> **PROMPT**
From the entries, copy every line that carries the string "user".

> **Data excerpts**
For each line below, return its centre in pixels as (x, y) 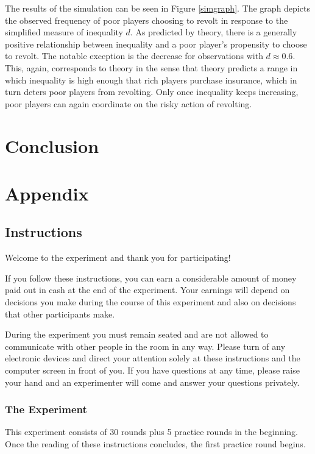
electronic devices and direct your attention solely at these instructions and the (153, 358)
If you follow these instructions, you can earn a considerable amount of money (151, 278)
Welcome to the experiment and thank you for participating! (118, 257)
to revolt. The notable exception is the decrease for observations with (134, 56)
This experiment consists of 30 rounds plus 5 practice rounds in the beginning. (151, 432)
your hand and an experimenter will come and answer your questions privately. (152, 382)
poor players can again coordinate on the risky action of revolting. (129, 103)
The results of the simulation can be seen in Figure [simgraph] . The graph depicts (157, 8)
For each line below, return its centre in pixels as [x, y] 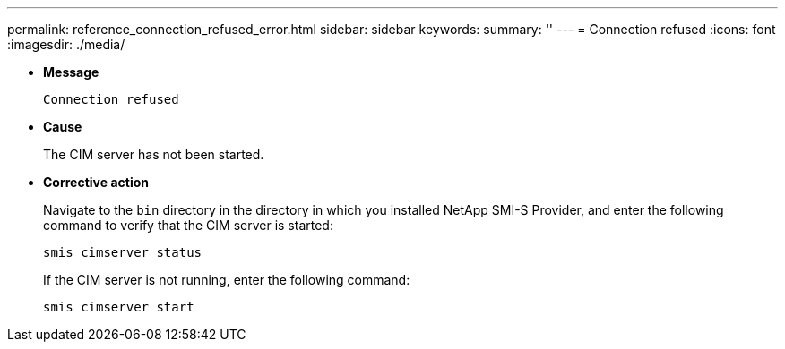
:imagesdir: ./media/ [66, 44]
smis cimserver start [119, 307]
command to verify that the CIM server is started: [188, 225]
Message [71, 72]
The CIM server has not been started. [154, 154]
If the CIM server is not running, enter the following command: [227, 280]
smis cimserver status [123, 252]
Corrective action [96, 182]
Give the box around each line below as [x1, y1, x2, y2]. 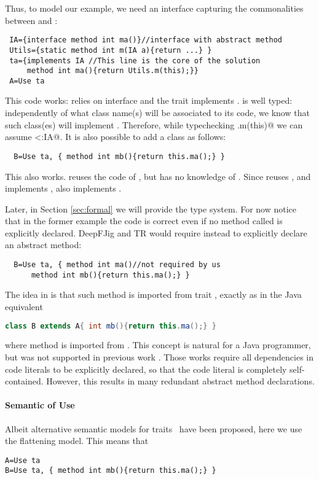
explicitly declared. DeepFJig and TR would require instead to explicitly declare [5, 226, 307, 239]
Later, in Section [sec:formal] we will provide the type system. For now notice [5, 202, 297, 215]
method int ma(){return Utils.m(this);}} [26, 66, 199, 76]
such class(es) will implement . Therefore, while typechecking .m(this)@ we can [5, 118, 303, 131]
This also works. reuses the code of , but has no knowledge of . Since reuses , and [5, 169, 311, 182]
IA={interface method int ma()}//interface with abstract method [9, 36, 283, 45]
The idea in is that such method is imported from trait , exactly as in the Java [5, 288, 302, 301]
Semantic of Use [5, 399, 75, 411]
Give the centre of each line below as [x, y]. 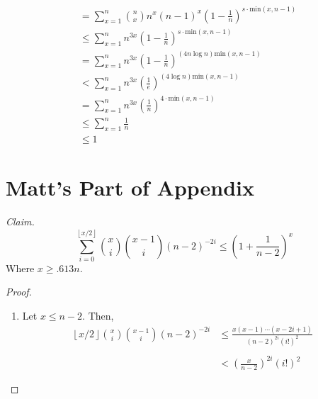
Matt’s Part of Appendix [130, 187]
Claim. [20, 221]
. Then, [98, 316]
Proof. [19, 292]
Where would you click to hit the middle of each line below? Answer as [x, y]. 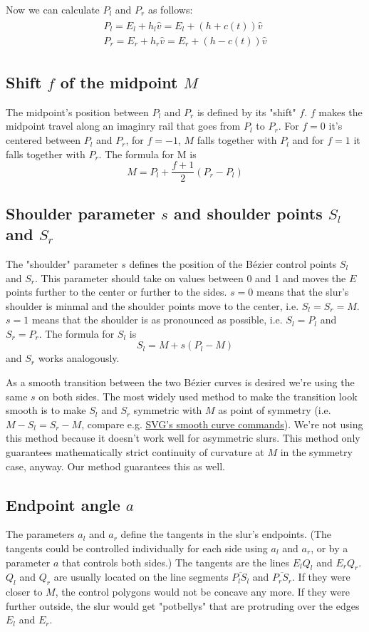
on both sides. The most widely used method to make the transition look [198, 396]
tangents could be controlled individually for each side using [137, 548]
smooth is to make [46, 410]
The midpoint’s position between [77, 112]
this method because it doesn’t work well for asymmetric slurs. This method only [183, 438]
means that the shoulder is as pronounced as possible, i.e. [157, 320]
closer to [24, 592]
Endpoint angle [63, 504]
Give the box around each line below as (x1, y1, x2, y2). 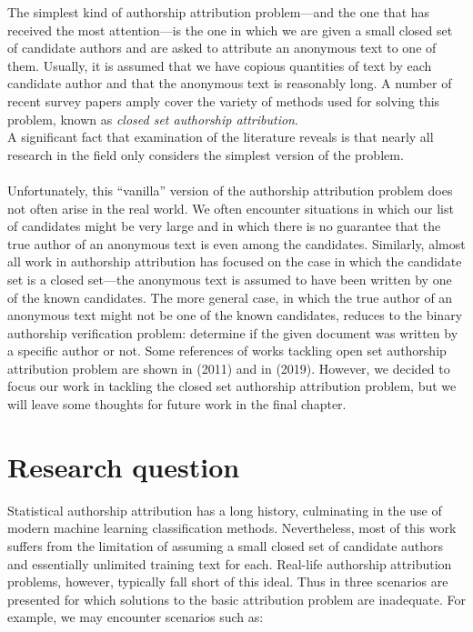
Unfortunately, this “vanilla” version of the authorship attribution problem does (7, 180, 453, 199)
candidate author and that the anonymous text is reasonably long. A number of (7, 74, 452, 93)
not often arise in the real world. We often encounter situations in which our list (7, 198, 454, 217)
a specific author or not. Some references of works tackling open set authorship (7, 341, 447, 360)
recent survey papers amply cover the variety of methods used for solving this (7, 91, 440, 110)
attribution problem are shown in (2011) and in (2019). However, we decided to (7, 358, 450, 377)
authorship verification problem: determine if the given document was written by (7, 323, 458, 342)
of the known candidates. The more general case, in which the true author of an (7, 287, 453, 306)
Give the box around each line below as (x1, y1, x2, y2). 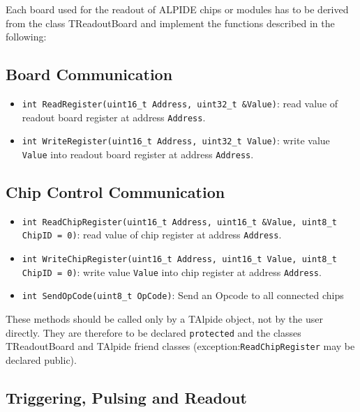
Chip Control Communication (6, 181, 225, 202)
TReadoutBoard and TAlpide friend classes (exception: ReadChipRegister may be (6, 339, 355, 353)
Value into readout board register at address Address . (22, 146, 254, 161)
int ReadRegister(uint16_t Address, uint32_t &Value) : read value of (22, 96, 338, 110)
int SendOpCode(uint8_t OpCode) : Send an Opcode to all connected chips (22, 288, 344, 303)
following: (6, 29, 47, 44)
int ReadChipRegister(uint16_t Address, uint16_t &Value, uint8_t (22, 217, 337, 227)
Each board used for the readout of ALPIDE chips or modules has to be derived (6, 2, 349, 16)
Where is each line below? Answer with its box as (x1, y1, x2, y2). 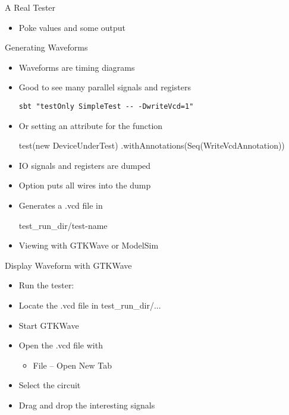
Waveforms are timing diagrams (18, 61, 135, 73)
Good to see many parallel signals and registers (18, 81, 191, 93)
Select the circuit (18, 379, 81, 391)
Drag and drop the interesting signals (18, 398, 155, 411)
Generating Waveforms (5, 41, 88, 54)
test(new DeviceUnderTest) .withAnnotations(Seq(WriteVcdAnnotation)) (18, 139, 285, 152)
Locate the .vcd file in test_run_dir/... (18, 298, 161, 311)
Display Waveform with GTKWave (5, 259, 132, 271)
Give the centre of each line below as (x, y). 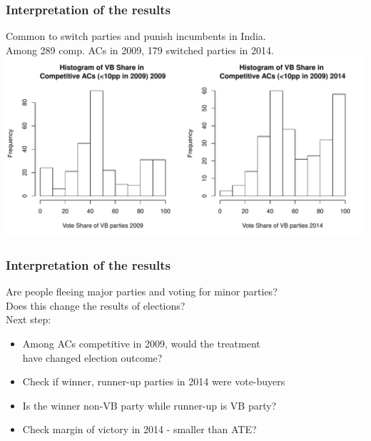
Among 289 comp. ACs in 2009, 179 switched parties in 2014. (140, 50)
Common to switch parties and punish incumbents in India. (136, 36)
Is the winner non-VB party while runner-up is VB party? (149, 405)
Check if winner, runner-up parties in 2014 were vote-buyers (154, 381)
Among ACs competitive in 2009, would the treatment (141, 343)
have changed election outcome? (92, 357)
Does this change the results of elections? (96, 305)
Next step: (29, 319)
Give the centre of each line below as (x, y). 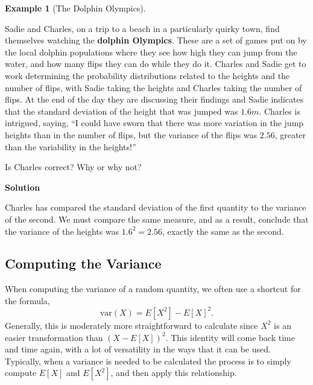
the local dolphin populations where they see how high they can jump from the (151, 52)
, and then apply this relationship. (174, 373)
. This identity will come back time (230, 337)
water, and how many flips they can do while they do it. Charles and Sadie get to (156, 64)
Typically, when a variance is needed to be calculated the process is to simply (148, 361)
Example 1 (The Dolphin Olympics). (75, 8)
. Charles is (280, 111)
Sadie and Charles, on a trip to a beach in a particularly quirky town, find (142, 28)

---

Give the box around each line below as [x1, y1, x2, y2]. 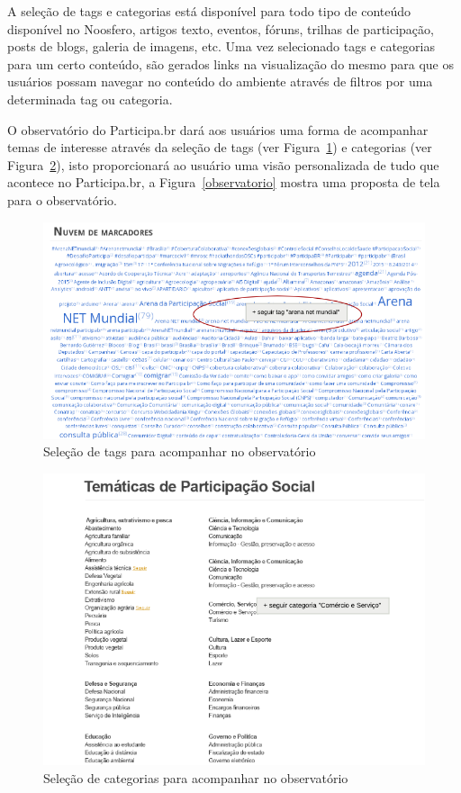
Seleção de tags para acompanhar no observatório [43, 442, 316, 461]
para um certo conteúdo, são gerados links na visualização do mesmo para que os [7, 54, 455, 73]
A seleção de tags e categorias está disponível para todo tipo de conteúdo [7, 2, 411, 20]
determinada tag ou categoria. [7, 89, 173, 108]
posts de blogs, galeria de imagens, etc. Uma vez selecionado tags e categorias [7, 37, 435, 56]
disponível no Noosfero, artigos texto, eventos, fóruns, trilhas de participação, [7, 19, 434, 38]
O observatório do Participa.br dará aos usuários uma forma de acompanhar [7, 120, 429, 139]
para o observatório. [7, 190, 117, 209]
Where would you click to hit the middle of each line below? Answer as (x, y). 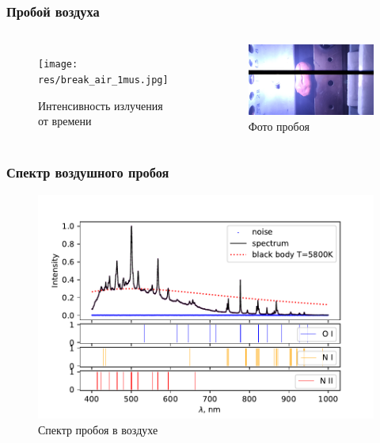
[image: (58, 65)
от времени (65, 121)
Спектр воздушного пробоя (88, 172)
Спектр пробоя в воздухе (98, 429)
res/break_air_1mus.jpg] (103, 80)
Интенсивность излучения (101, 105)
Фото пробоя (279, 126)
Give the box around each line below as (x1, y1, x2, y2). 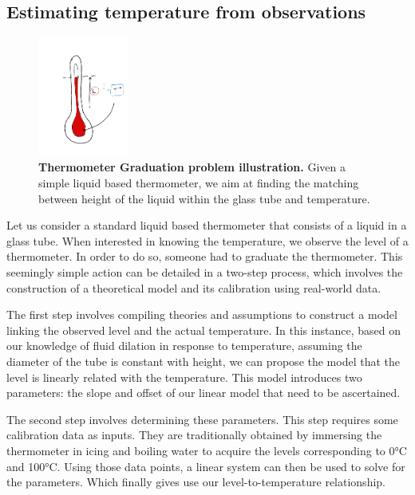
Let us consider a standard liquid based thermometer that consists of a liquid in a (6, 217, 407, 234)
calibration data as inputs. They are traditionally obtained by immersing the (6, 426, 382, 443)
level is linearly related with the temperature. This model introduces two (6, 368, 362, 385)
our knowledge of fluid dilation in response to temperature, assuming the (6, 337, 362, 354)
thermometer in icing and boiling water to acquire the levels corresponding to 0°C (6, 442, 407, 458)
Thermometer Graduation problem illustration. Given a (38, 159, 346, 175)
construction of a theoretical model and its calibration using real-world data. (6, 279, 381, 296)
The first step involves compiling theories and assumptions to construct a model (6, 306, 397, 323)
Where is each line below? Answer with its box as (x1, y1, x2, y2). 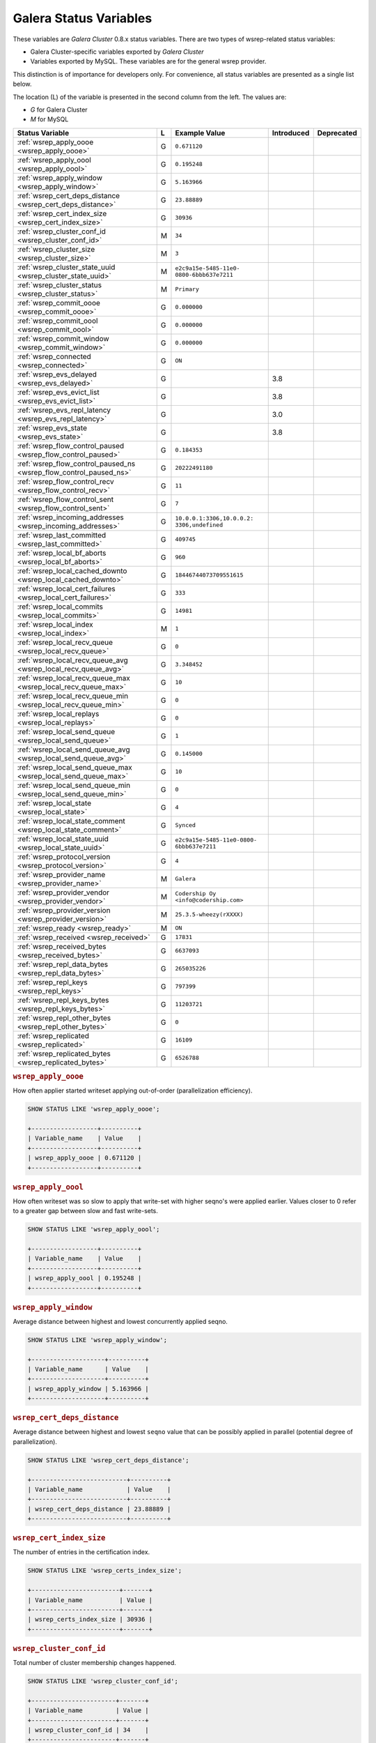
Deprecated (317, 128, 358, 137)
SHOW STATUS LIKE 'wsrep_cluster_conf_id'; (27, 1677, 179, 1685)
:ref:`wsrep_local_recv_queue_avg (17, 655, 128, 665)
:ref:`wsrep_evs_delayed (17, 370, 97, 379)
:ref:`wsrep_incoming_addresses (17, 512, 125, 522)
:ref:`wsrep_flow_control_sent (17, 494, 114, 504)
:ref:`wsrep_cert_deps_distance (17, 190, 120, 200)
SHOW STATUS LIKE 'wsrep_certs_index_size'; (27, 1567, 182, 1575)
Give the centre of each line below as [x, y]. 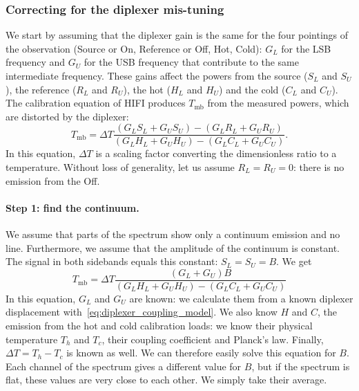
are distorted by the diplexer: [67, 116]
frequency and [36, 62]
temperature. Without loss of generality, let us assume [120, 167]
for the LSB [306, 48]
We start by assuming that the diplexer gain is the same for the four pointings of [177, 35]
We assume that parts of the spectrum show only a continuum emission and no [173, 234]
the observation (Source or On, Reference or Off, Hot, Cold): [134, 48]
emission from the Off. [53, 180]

...

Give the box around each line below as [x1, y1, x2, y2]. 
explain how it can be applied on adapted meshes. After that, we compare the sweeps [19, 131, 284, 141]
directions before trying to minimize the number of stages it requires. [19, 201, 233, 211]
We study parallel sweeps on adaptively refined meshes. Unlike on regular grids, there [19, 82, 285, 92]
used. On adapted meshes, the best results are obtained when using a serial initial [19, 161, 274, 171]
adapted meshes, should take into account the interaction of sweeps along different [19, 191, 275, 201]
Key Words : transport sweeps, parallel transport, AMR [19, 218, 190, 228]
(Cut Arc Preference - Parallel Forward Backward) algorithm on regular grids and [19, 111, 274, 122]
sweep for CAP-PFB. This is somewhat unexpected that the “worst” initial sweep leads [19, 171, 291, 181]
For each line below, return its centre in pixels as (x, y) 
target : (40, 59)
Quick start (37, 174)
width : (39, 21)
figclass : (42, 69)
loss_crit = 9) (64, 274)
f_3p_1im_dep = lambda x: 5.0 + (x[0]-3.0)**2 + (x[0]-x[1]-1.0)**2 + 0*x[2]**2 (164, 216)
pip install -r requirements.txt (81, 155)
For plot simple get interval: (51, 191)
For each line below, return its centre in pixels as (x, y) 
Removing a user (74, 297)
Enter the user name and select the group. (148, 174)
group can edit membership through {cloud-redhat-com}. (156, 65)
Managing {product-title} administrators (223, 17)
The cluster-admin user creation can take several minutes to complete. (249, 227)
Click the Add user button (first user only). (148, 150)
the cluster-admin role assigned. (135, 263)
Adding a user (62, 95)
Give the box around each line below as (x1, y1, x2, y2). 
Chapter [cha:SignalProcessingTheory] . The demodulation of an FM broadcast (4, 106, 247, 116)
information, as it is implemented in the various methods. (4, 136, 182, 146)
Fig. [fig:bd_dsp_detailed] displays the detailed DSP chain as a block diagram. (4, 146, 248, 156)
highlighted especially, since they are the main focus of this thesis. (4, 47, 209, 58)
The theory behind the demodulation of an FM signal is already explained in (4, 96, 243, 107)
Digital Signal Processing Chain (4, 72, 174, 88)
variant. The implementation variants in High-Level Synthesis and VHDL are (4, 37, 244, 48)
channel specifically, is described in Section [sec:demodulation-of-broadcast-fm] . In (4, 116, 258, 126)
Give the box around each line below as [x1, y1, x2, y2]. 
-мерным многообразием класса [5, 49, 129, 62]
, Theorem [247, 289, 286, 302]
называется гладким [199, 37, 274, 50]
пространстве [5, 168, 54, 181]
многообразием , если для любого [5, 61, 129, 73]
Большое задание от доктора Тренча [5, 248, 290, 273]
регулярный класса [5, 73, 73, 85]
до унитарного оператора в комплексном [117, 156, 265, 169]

> **TASK ANSWER**
Removing a user (74, 297)
Enter the user name and select the group. (148, 174)
The cluster-admin user creation can take several minutes to complete. (249, 227)
Click the Add user button (first user only). (148, 150)
Adding a user (62, 95)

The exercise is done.